Segment Start: Exercise materials
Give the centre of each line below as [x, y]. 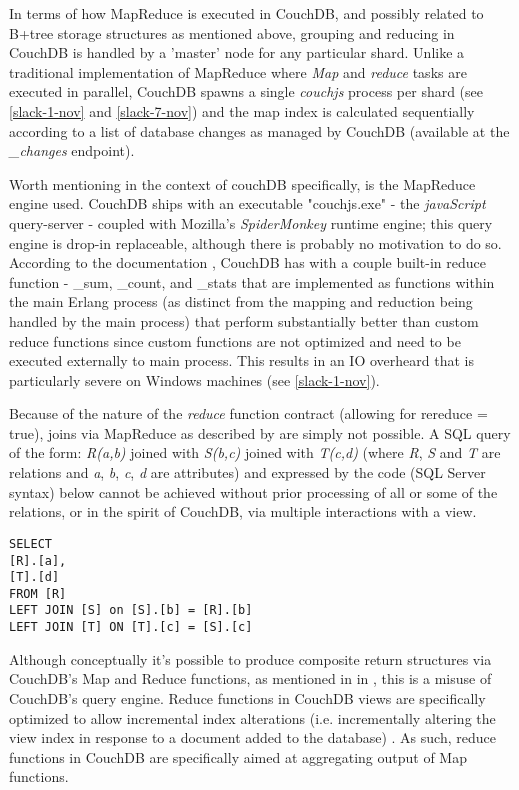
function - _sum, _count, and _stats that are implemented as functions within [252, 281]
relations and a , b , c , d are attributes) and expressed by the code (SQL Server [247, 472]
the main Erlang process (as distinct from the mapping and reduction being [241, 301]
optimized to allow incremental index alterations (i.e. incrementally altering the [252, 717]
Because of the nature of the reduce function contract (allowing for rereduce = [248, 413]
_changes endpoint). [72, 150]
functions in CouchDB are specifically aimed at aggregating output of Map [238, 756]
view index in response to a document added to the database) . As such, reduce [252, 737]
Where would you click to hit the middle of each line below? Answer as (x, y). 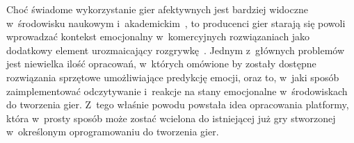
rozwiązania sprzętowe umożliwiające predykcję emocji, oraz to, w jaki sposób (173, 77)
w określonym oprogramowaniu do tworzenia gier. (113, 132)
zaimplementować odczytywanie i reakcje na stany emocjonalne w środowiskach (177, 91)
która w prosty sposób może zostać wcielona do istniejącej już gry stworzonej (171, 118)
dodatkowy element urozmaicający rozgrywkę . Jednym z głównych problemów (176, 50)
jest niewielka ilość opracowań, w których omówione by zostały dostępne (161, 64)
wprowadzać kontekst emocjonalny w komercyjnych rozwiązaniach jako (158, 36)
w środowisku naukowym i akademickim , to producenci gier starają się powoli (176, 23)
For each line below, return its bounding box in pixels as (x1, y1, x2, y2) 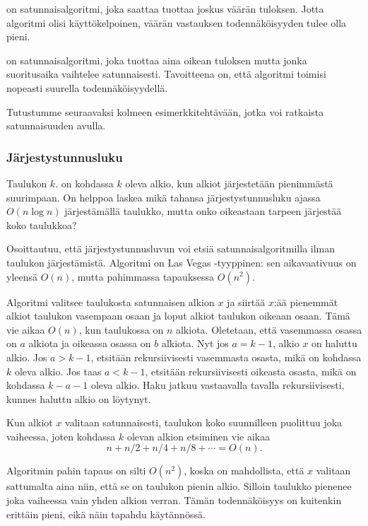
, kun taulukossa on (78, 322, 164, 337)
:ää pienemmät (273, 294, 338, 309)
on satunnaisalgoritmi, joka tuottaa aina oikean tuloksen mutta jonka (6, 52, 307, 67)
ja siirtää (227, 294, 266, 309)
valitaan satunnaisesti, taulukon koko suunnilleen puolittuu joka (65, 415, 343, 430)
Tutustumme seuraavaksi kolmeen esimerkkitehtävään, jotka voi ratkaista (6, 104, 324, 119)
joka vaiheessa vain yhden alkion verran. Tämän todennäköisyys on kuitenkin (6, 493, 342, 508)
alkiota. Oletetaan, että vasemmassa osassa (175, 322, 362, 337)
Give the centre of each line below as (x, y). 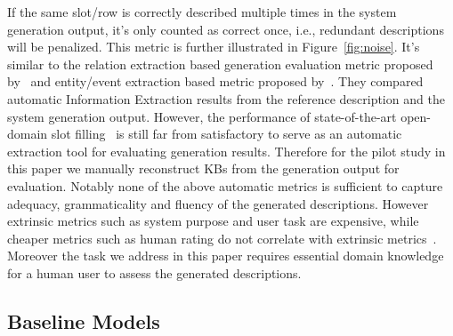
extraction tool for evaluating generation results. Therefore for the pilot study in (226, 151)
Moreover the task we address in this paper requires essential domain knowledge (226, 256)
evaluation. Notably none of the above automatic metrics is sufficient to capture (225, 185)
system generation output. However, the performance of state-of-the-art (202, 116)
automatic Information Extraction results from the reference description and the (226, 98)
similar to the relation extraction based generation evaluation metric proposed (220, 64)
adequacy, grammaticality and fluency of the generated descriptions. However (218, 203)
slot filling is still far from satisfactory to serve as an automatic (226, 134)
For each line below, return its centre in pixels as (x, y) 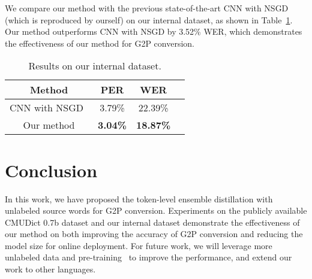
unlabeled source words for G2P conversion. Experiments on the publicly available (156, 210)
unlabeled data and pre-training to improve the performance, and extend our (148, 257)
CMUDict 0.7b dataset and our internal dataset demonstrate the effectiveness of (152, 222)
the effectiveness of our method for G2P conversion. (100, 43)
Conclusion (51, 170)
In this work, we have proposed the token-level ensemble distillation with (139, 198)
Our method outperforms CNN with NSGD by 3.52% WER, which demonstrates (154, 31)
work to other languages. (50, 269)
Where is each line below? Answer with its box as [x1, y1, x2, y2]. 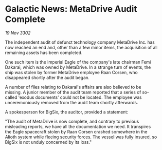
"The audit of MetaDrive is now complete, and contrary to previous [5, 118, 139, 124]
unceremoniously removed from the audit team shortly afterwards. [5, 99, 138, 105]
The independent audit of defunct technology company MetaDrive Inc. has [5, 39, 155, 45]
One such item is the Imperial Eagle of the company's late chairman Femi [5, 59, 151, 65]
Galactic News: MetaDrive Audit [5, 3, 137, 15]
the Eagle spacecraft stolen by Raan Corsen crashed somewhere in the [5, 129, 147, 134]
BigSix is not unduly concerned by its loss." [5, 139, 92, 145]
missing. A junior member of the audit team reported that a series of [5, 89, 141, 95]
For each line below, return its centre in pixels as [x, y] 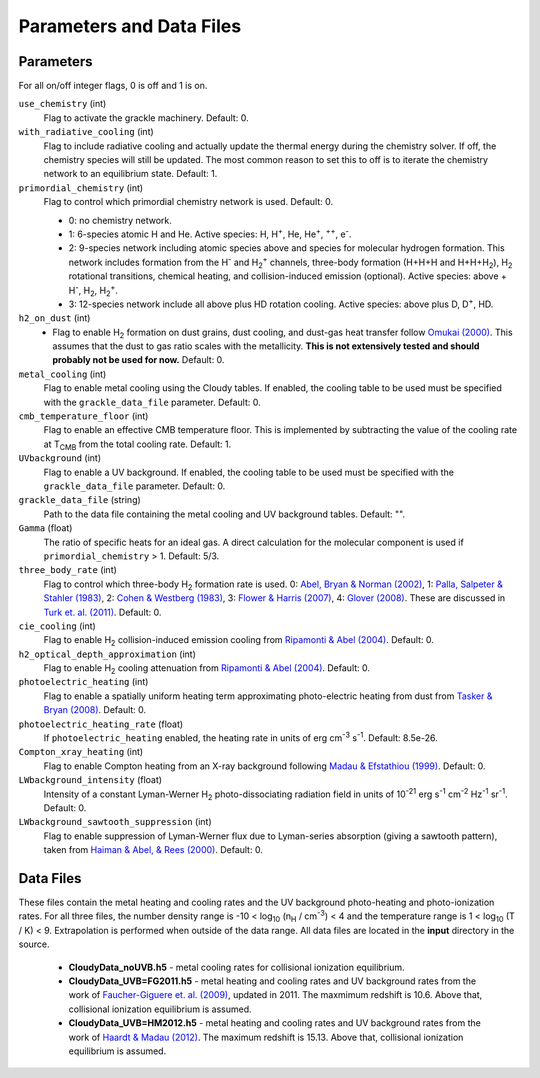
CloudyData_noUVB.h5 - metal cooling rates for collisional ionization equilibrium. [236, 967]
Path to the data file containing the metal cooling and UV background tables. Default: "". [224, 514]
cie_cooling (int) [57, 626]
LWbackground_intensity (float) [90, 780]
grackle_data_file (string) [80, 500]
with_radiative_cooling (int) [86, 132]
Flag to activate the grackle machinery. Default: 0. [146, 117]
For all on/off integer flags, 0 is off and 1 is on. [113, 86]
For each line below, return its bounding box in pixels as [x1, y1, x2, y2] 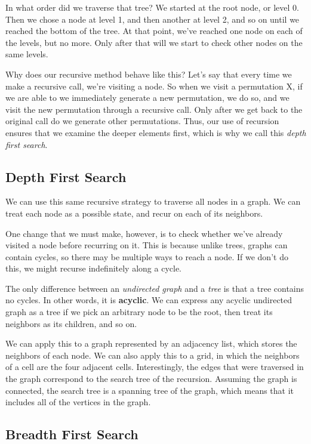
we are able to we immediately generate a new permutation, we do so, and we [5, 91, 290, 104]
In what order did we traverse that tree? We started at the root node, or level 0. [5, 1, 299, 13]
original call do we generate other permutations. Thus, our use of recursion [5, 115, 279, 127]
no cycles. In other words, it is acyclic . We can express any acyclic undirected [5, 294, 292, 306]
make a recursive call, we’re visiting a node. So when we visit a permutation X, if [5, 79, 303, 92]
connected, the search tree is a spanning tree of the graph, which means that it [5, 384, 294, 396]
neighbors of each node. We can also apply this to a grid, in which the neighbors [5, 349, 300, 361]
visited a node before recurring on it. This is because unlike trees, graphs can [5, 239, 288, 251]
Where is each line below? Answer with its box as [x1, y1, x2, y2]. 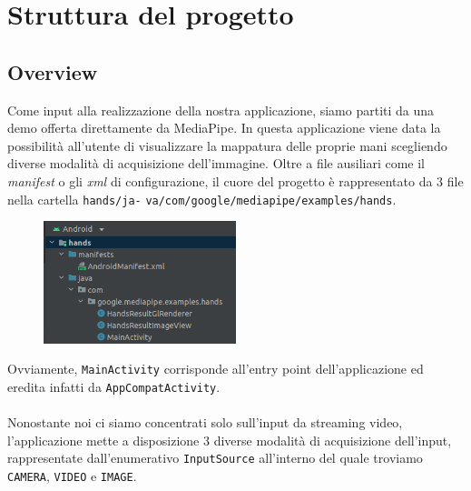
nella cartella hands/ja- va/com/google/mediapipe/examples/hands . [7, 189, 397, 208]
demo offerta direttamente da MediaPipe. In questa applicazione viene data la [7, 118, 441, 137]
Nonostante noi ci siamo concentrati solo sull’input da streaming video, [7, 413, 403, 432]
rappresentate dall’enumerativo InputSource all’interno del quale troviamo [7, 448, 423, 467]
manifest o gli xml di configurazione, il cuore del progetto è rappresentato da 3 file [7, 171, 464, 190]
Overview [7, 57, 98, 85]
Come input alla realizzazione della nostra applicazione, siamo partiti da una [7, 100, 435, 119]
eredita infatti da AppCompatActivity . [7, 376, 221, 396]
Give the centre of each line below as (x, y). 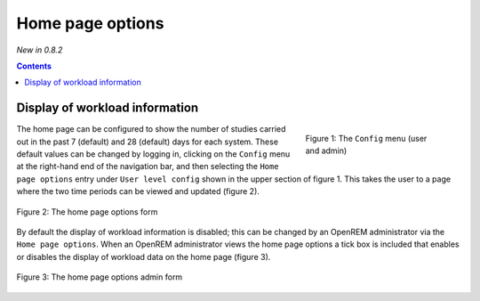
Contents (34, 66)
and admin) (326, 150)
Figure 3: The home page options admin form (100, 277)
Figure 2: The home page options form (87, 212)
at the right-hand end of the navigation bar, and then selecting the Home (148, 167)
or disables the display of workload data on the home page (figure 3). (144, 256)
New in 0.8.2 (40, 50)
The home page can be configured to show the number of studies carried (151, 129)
Segment End: Exercise materials
Segment Start: Exercise materials
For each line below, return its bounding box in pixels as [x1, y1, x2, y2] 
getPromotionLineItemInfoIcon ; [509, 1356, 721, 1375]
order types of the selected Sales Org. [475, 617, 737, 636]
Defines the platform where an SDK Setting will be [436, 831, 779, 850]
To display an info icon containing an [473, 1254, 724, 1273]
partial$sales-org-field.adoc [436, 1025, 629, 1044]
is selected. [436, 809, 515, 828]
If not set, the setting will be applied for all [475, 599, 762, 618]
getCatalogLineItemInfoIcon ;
Segment End: Exercise materials
What you are asked to do.
In the listing above, find the line holding "visited a node" and the line holding "The home page can". Reproduce those two lines and all between them exactly, leaving out pictures.

Answer box.
visited a node before recurring on it. This is because unlike trees, graphs can [5, 239, 288, 251]
Where is each line below? Answer with its box as [x1, y1, x2, y2]. 
nella cartella hands/ja- va/com/google/mediapipe/examples/hands . [7, 189, 397, 208]
demo offerta direttamente da MediaPipe. In questa applicazione viene data la [7, 118, 441, 137]
Nonostante noi ci siamo concentrati solo sull’input da streaming video, [7, 413, 403, 432]
rappresentate dall’enumerativo InputSource all’interno del quale troviamo [7, 448, 423, 467]
manifest o gli xml di configurazione, il cuore del progetto è rappresentato da 3 file [7, 171, 464, 190]
Overview [7, 57, 98, 85]
Come input alla realizzazione della nostra applicazione, siamo partiti da una [7, 100, 435, 119]
eredita infatti da AppCompatActivity . [7, 376, 221, 396]
Give the centre of each line below as (x, y). 
Contents (34, 66)
and admin) (326, 150)
Figure 3: The home page options admin form (100, 277)
Figure 2: The home page options form (87, 212)
at the right-hand end of the navigation bar, and then selecting the Home (148, 167)
or disables the display of workload data on the home page (figure 3). (144, 256)
New in 0.8.2 (40, 50)
The home page can be configured to show the number of studies carried (151, 129)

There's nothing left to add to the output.